## Assignment:
Whatever lies between the line that holds "https://www.bilibili.com/video/BV1jW41197F6 [55, 55]" and the final line of the records below, both included, should be repeated exactly; leave out the pictures and add nothing.

## Available data:
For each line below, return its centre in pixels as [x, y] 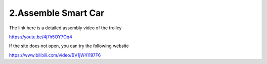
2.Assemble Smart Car [57, 13]
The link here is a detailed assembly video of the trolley [66, 28]
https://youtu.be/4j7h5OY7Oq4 [41, 37]
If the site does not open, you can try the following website [69, 46]
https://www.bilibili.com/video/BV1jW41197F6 [55, 55]
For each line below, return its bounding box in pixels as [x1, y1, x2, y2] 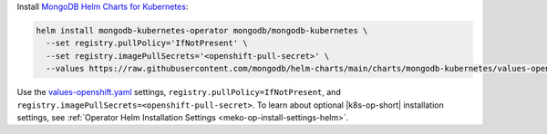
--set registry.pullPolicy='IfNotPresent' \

## Worked solution:
https://www.bilibili.com/video/BV1jW41197F6 [55, 55]
For each line below, return its bounding box in pixels as [x1, y1, x2, y2] 
--set registry.pullPolicy='IfNotPresent' \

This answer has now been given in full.